Discover Industry Benchmarks#

Discover industry benchmarks available to use for your evaluation job within the system workspace. List all industry benchmarks or filter by label category.

Note

The system workspace is a reserved workspace for NeMo Platform that contains ready-to-use benchmarks representing industry benchmarks with published datasets and metrics.

Note

Initialization: This example uses NeMoPlatform() with no arguments so the SDK reads your active CLI context (set by nmp auth login). The workspace="system" is passed per-call to access the reserved system workspace.

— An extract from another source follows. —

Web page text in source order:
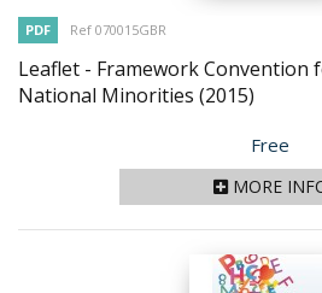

For the standard quickstart init, see Initializing the CLI and SDK.

from nemo_platform import NeMoPlatform

client = NeMoPlatform()

benchmarks = client.evaluation.benchmarks.list(workspace="system")

print(f"{benchmarks.pagination.total_results} benchmarks")
for benchmark in benchmarks:
    print(f"{benchmark.name}: {benchmark.description}")

# List benchmarks with pagination:
benchmarks = client.evaluation.benchmarks.list(
    workspace="system",
    page=2,
    page_size=100
)
for benchmark in benchmarks:
    print(f"{benchmark.name}: {benchmark.description}")

# Filter by evaluation category label
filtered_benchmarks = client.evaluation.benchmarks.list(
    workspace="system",
    extra_query={"search": {"data.labels.eval_category": {"$eq": "advanced_reasoning"}}},
)
print(filtered_benchmarks)

Category Label	Description
`agentic`	Evaluate the performance of agent-based or multi-step reasoning models, especially in scenarios requiring planning, tool use, and iterative reasoning.
`advanced_reasoning`	Evaluate reasoning capabilities of large language models through complex tasks.
`code`	Evaluate code generation capabilities using functional correctness benchmarks that test synthesis of working programs.
`content_safety`	Evaluate model safety risks including vulnerability to generate harmful, biased, or misleading content.
`instruction_following`	Evaluate the ability to follow explicit formatting and structural instructions
`language_understanding`	Evaluate knowledge and reasoning across diverse subjects in different languages.
`math`	Evaluate mathematical reasoning abilities.
`question_answering`	Evaluate the ability to generate answers to questions.
`rag`	Evaluate the quality of RAG pipelines by measuring both retrieval and answer generation performance.
`retrieval`	Evaluate the quality of document retriever pipelines.